## WHAT THE EXERCISE ASKS
Could you write out the records below exactly as they appear, leaving out any pictures?

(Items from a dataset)

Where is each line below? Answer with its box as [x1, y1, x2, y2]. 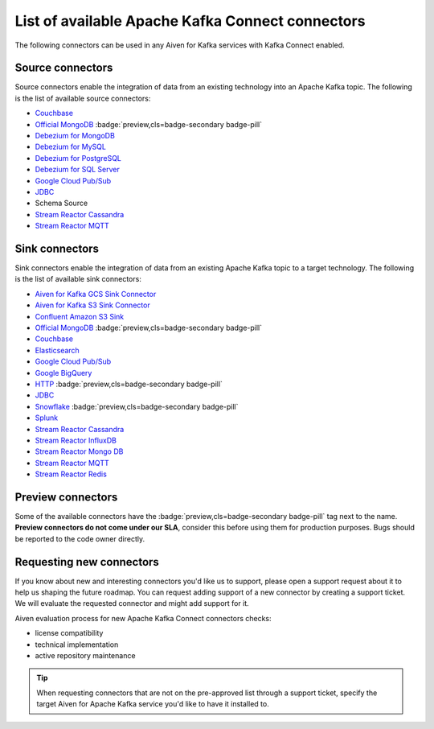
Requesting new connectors [14, 555, 160, 569]
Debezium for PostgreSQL [35, 153, 122, 163]
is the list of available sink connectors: [14, 274, 142, 284]
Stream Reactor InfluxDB [35, 435, 117, 445]
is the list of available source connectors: [14, 93, 151, 103]
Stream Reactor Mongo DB [35, 447, 124, 456]
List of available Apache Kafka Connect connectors [14, 12, 366, 30]
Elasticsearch [35, 345, 80, 355]
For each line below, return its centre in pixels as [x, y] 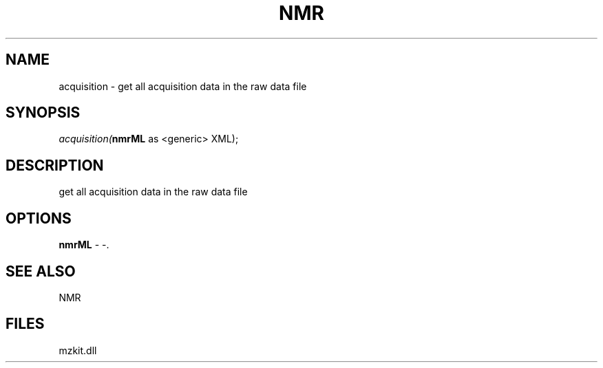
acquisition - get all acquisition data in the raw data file [183, 86]
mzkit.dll [78, 350]
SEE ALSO [41, 271]
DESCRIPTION [55, 165]
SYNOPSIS [43, 113]
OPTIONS [39, 218]
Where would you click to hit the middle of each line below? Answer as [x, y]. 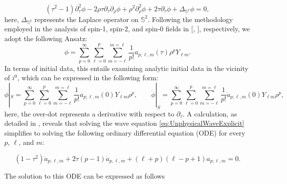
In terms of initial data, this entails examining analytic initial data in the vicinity [126, 68]
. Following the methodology [190, 19]
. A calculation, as [210, 113]
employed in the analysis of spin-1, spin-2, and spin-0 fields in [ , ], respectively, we [127, 29]
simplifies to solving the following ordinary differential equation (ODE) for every [125, 132]
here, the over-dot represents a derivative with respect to [89, 113]
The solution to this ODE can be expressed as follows [85, 175]
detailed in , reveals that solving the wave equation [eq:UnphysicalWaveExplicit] [124, 123]
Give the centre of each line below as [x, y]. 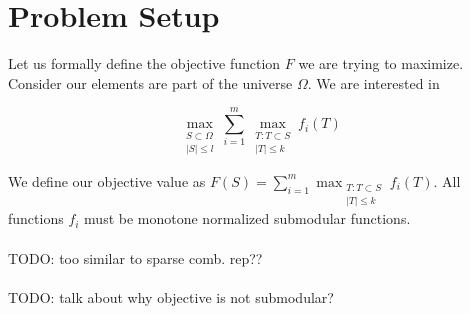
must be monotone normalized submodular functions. [247, 218]
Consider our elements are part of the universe [150, 82]
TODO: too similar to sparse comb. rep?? [135, 257]
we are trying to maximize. [381, 63]
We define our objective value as [107, 180]
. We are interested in [373, 82]
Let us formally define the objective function [144, 63]
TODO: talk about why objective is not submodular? [171, 296]
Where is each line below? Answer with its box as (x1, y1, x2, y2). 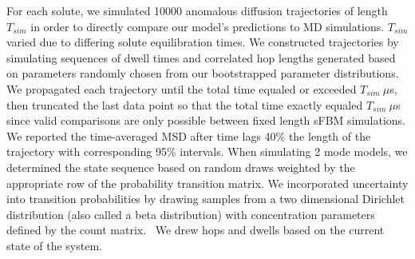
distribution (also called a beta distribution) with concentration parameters (6, 205, 375, 222)
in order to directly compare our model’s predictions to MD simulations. (30, 18, 385, 34)
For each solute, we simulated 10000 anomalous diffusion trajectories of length (6, 2, 388, 18)
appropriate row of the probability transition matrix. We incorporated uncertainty (6, 174, 409, 191)
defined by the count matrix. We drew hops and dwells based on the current (6, 221, 385, 238)
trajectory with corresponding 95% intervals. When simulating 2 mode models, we (6, 143, 408, 160)
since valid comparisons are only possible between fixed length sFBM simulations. (6, 112, 406, 129)
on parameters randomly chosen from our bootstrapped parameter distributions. (6, 65, 399, 82)
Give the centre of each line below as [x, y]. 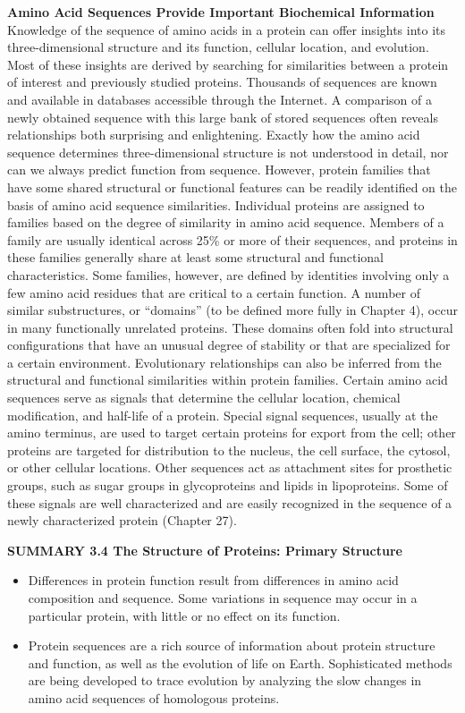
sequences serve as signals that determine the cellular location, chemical [204, 398]
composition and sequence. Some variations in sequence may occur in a [223, 598]
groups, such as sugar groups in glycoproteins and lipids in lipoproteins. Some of [228, 485]
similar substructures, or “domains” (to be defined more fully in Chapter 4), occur [232, 310]
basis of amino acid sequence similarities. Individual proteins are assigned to [216, 204]
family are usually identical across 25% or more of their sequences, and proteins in [232, 239]
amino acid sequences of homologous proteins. [154, 697]
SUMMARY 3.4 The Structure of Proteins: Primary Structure [205, 550]

## RESPONSE FOR THIS EXERCISE
Where is each line below? Answer with its box as [x1, y1, x2, y2]. 
Requesting new connectors [14, 555, 160, 569]
Debezium for PostgreSQL [35, 153, 122, 163]
is the list of available sink connectors: [14, 274, 142, 284]
Stream Reactor InfluxDB [35, 435, 117, 445]
is the list of available source connectors: [14, 93, 151, 103]
Stream Reactor Mongo DB [35, 447, 124, 456]
List of available Apache Kafka Connect connectors [14, 12, 366, 30]
Elasticsearch [35, 345, 80, 355]
For each line below, return its centre in pixels as [x, y] 
acquisition - get all acquisition data in the raw data file [183, 86]
mzkit.dll [78, 350]
SEE ALSO [41, 271]
DESCRIPTION [55, 165]
SYNOPSIS [43, 113]
OPTIONS [39, 218]
Where would you click to hit the middle of each line below? Answer as [x, y]. 
In terms of initial data, this entails examining analytic initial data in the vicinity [126, 68]
. Following the methodology [190, 19]
. A calculation, as [210, 113]
employed in the analysis of spin-1, spin-2, and spin-0 fields in [ , ], respectively, we [127, 29]
simplifies to solving the following ordinary differential equation (ODE) for every [125, 132]
here, the over-dot represents a derivative with respect to [89, 113]
The solution to this ODE can be expressed as follows [85, 175]
detailed in , reveals that solving the wave equation [eq:UnphysicalWaveExplicit] [124, 123]
Give the centre of each line below as [x, y]. 
must be monotone normalized submodular functions. [247, 218]
Consider our elements are part of the universe [150, 82]
TODO: too similar to sparse comb. rep?? [135, 257]
we are trying to maximize. [381, 63]
We define our objective value as [107, 180]
. We are interested in [373, 82]
Let us formally define the objective function [144, 63]
TODO: talk about why objective is not submodular? [171, 296]
Where is each line below? Answer with its box as (x1, y1, x2, y2). 
distribution (also called a beta distribution) with concentration parameters (6, 205, 375, 222)
in order to directly compare our model’s predictions to MD simulations. (30, 18, 385, 34)
For each solute, we simulated 10000 anomalous diffusion trajectories of length (6, 2, 388, 18)
appropriate row of the probability transition matrix. We incorporated uncertainty (6, 174, 409, 191)
defined by the count matrix. We drew hops and dwells based on the current (6, 221, 385, 238)
trajectory with corresponding 95% intervals. When simulating 2 mode models, we (6, 143, 408, 160)
since valid comparisons are only possible between fixed length sFBM simulations. (6, 112, 406, 129)
on parameters randomly chosen from our bootstrapped parameter distributions. (6, 65, 399, 82)
Give the centre of each line below as [x, y]. 
sequences serve as signals that determine the cellular location, chemical [204, 398]
composition and sequence. Some variations in sequence may occur in a [223, 598]
groups, such as sugar groups in glycoproteins and lipids in lipoproteins. Some of [228, 485]
similar substructures, or “domains” (to be defined more fully in Chapter 4), occur [232, 310]
basis of amino acid sequence similarities. Individual proteins are assigned to [216, 204]
family are usually identical across 25% or more of their sequences, and proteins in [232, 239]
amino acid sequences of homologous proteins. [154, 697]
SUMMARY 3.4 The Structure of Proteins: Primary Structure [205, 550]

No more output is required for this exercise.